Source records
━━━━━━━━━━━━━━━━

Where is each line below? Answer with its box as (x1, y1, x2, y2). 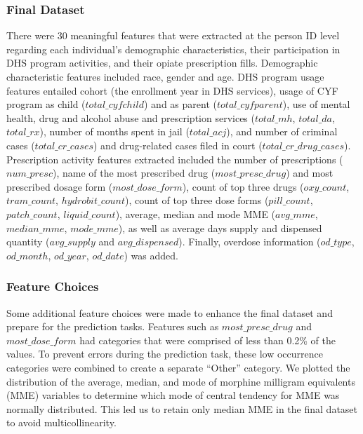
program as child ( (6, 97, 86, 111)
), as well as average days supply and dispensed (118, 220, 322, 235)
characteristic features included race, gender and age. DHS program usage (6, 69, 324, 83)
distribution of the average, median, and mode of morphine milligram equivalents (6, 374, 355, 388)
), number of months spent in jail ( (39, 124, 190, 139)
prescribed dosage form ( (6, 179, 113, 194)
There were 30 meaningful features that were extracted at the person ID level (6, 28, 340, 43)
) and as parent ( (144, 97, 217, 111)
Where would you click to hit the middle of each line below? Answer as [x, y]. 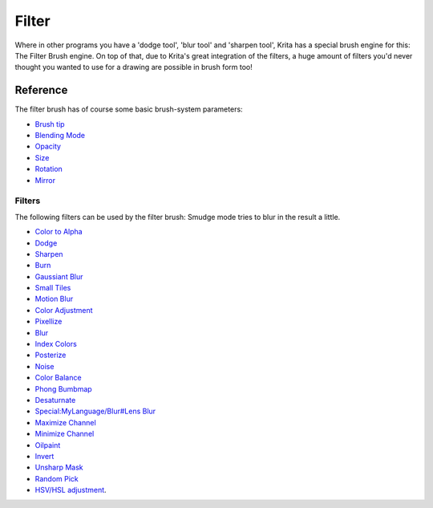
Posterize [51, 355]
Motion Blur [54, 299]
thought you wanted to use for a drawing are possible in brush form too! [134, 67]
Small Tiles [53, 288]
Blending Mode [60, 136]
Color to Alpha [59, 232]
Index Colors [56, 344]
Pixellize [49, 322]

━━━━━━━━━━━━━━━━

> [PROMPT]
Find the line that contains "distribution of the" and repeat it, along with every line after it to the end of the data, exactly; drop the pictures.

> [YOUR SOLUTION]
distribution of the average, median, and mode of morphine milligram equivalents (6, 374, 355, 388)
), number of months spent in jail ( (39, 124, 190, 139)
prescribed dosage form ( (6, 179, 113, 194)
There were 30 meaningful features that were extracted at the person ID level (6, 28, 340, 43)
) and as parent ( (144, 97, 217, 111)
Where would you click to hit the middle of each line below? Answer as [x, y]. 
Posterize [51, 355]
Motion Blur [54, 299]
thought you wanted to use for a drawing are possible in brush form too! [134, 67]
Small Tiles [53, 288]
Blending Mode [60, 136]
Color to Alpha [59, 232]
Index Colors [56, 344]
Pixellize [49, 322]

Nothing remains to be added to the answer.